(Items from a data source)
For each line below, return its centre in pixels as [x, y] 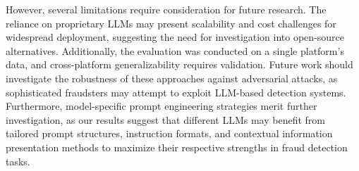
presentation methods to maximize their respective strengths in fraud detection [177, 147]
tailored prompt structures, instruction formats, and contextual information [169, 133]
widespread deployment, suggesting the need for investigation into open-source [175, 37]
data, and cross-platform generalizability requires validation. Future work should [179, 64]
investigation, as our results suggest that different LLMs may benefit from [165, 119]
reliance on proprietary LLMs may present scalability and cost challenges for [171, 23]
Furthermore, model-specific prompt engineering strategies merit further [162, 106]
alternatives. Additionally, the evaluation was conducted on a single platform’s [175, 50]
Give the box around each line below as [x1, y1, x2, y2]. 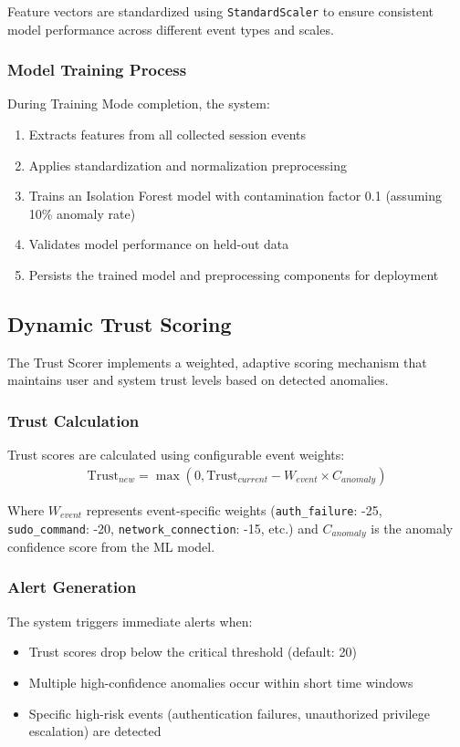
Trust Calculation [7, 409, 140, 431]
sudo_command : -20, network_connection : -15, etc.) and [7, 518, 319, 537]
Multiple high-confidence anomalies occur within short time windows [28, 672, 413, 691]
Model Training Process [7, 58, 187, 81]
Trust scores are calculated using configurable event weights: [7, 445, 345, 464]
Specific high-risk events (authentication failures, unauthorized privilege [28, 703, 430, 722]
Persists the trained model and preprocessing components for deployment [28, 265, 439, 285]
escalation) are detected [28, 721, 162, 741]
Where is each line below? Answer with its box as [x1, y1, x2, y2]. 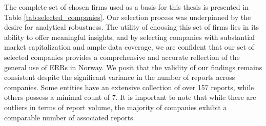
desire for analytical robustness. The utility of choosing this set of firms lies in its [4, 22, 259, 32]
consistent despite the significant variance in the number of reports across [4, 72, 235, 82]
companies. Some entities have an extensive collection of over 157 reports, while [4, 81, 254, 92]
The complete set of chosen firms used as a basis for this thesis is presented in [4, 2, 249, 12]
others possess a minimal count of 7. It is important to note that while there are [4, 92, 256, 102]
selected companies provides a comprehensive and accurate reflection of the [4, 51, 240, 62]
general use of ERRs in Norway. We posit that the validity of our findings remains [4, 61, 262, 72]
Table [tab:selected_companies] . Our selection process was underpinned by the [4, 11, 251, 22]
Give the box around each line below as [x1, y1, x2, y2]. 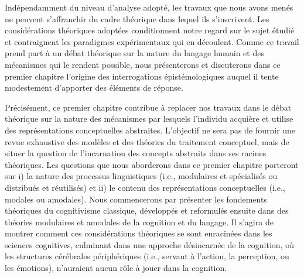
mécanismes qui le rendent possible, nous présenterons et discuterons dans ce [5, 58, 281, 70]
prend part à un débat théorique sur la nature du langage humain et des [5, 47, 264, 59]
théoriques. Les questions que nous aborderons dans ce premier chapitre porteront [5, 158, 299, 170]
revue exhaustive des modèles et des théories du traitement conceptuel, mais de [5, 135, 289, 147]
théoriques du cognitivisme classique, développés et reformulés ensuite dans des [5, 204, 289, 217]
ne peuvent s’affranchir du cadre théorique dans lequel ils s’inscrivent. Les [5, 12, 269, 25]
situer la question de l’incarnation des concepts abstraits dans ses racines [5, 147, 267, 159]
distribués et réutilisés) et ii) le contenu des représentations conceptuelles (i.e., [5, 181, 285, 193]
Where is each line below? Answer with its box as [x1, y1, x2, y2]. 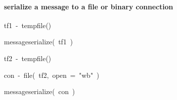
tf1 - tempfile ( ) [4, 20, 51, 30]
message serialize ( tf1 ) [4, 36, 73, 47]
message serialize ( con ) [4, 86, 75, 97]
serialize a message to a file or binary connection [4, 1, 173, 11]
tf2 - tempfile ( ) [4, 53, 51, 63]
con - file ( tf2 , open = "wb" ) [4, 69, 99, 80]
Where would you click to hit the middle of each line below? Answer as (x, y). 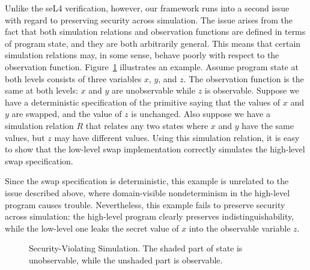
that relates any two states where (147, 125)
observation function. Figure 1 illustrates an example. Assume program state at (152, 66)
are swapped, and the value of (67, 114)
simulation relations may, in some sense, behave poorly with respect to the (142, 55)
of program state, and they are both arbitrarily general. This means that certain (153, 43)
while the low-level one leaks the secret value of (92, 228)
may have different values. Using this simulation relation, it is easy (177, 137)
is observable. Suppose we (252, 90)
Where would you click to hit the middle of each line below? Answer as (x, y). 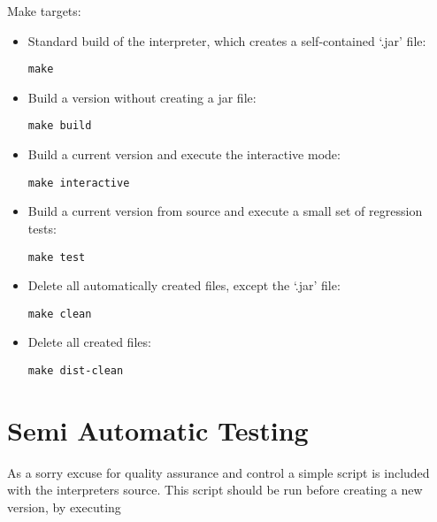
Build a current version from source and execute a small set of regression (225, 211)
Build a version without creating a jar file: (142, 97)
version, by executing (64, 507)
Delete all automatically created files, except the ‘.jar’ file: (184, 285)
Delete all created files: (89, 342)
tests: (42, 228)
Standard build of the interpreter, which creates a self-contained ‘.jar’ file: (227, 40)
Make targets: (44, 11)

Work to complete: Without the pictures, retype exactly the lines from the one that holds "is observable. Suppose we (252, 90)" to the last line of the data above, both of them included.

Exercise solution:
is observable. Suppose we (252, 90)
Where would you click to hit the middle of each line below? Answer as (x, y). 
Build a current version from source and execute a small set of regression (225, 211)
Build a version without creating a jar file: (142, 97)
version, by executing (64, 507)
Delete all automatically created files, except the ‘.jar’ file: (184, 285)
Delete all created files: (89, 342)
tests: (42, 228)
Standard build of the interpreter, which creates a self-contained ‘.jar’ file: (227, 40)
Make targets: (44, 11)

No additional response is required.